Animation of Transformer Encoder-Decoder for Machine Translation

Key Takeaways

  • Attention models address the limitations of sequence models like RNNs by enabling the model to selectively weigh and focus on specific parts of the input sequence when making predictions or generating output sequences.
  • Attention mimics the human ability to selectively concentrate on relevant information while processing input data.
  • Mathematically, attention is a weighted sum of the values, calculated from Query (Q) and Key (K) and Value (V) vectors.
  • A model architecture that uses attention is called a Transformer. It is a type of neural network architecture that is used for a wide range of natural language processing tasks, such as machine translation, text summarization, and question answering.

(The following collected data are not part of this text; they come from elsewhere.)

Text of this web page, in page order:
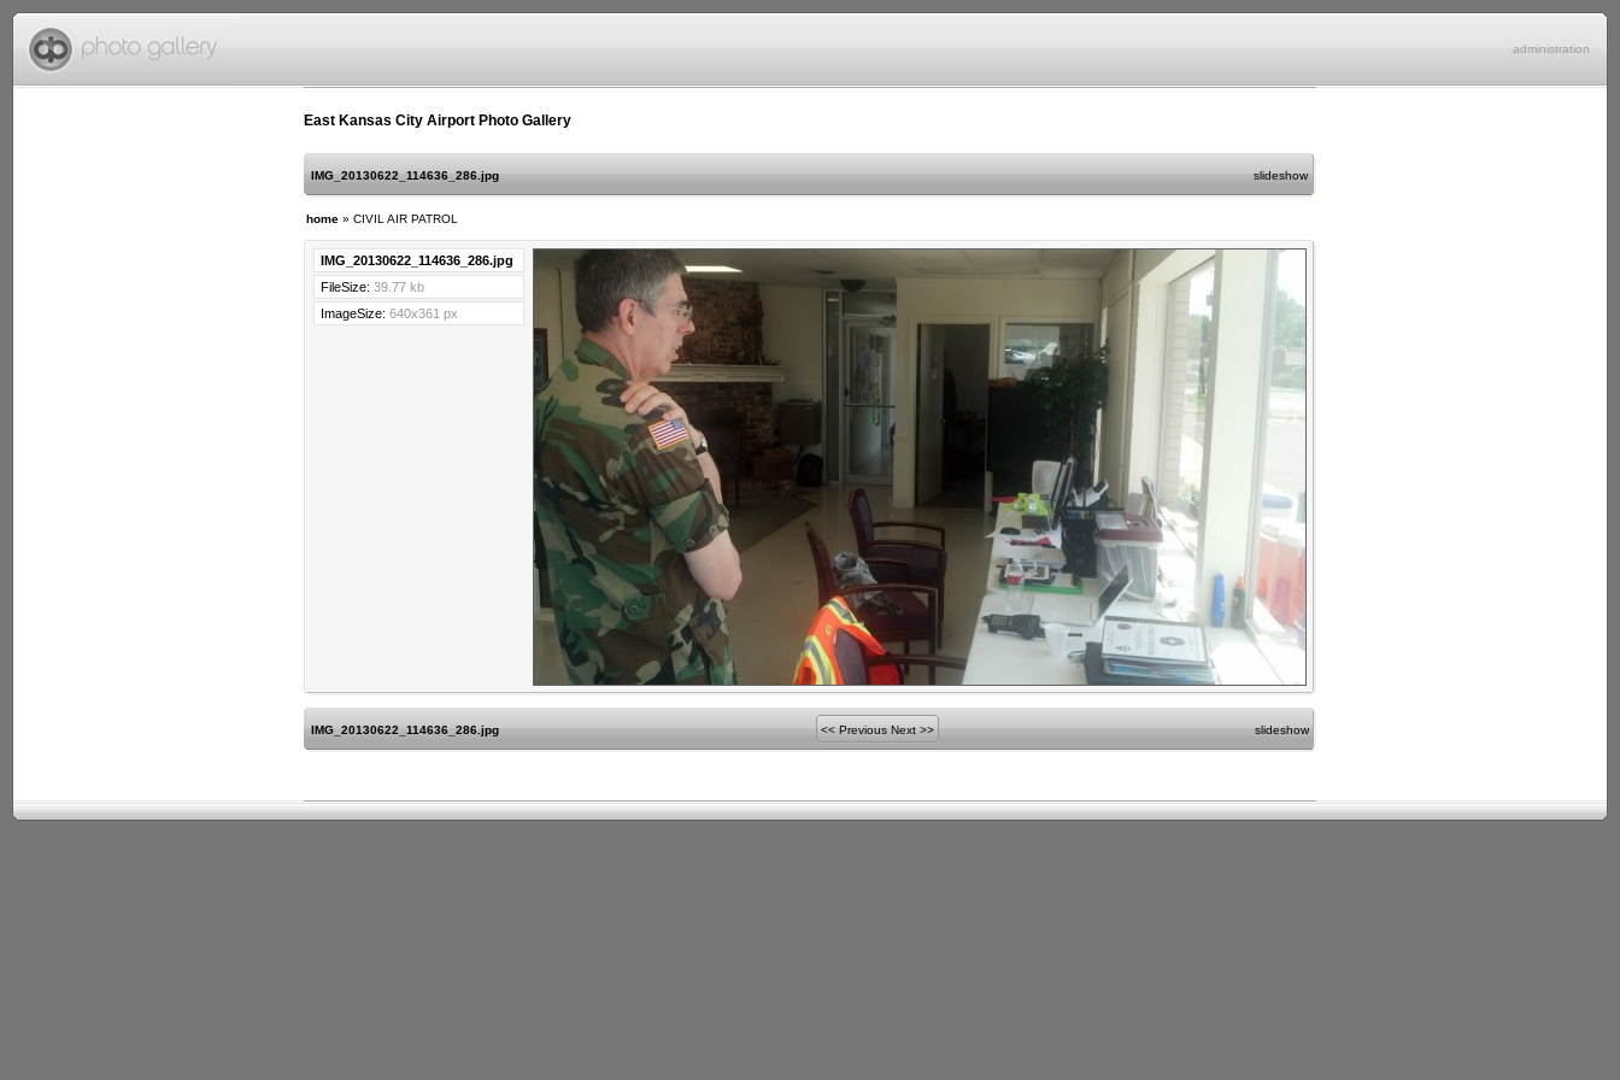
administration
East Kansas City Airport Photo Gallery
IMG_20130622_114636_286.jpg slideshow
home » CIVIL AIR PATROL
IMG_20130622_114636_286.jpg
FileSize: 39.77 kb
ImageSize: 640x361 px
IMG_20130622_114636_286.jpg << Previous Next >> slideshow
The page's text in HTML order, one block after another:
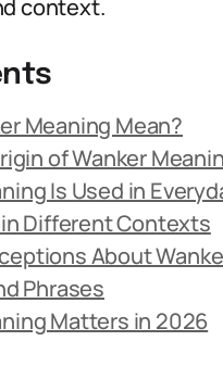
context.
Meaning Mean?
of Wanker
Is Used in
Different Contexts
About
Phrases
Matters in 2026
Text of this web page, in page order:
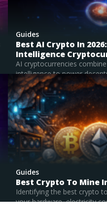
Guides
Best AI Crypto In
Intelligence
AI cryptocurrencies
intelligence to power
networks, GPU computing,...
Read Full Guide
Guides
Best Crypto To Mine
Identifying the best crypto
your hardware, electricity
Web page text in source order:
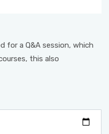
for a Q&A session, which
this also
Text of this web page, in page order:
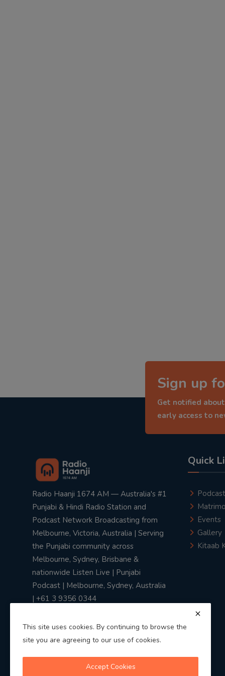
Sign up
Get notified
early access to
Radio Haanji 1674 AM — Australia's #1
Punjabi & Hindi Radio Station and
Podcast Network Broadcasting from
Melbourne, Victoria, Australia | Serving
the Punjabi community across
Melbourne, Sydney, Brisbane &
nationwide Listen Live | Punjabi
Podcast | Melbourne, Sydney, Australia
| +61 3 9356 0344
Quick
Podcast
Events
Gallery
Kitaab
This site uses cookies. By continuing to browse the
site you are agreeing to our use of cookies.
Accept Cookies
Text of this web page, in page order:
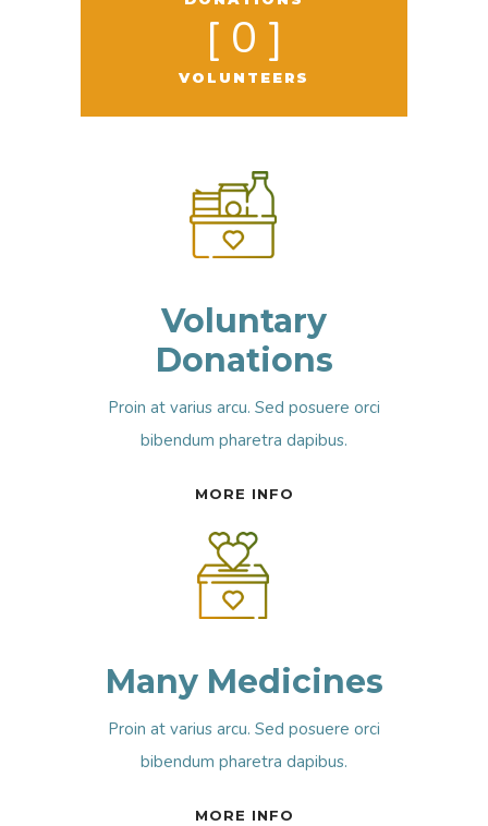
VOLUNTEERS
[ 0 ]
Voluntary
Donations
Proin at varius arcu. Sed posuere orci
bibendum pharetra dapibus.
MORE INFO
Many Medicines
Proin at varius arcu. Sed posuere orci
bibendum pharetra dapibus.
MORE INFO
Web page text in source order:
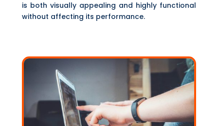
is both visually appealing and highly functional
without affecting its performance.
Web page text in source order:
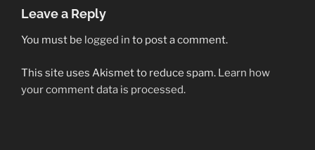
Leave a Reply
You must be logged in to post a comment.
This site uses Akismet to reduce spam. Learn how
your comment data is processed.
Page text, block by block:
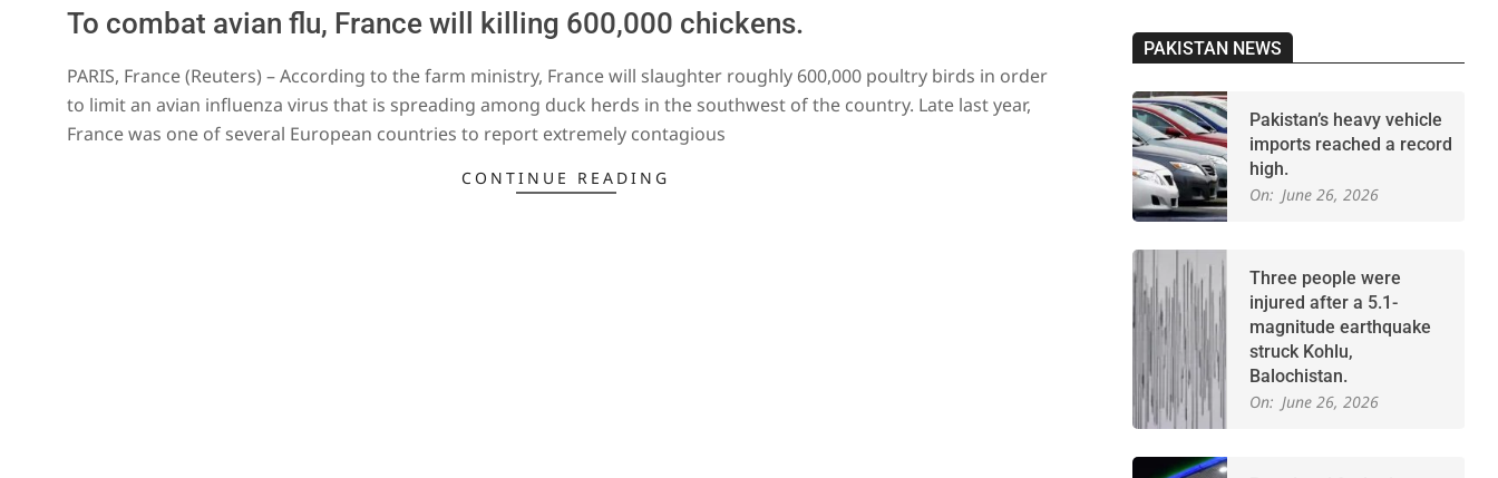
To combat avian flu, France will killing 600,000 chickens.
01-
02
PARIS, France (Reuters) – According to the farm ministry, France will slaughter roughly 600,000 poultry birds in order
to limit an avian influenza virus that is spreading among duck herds in the southwest of the country. Late last year,
France was one of several European countries to report extremely contagious
CONTINUE READING
PAKISTAN NEWS
Pakistan’s heavy vehicle
imports reached a record
high.
On: June 26, 2026
Three people were
injured after a 5.1-
magnitude earthquake
struck Kohlu,
Balochistan.
On: June 26, 2026

  • The transformer architecture was introduced in the paper "Attention Is All You Need" by Vaswani, et al. from 2017 and set new standards in natural language processing.
  • Transformers can be parallelized because attention does not require sequential processing of words, making them much faster to train than RNNs. However, to process text in parallel, they still need to maintain the order of words in a sentence, which is achieved by incorporating positional encoding into the input embeddings.
  • Multi-head attention is a variant of the attention mechanism that allows the model to capture more complex patterns and relationships between words in the sequence.
  • The transformer model consists of an encoder and a decoder that are connected through the attention mechanism.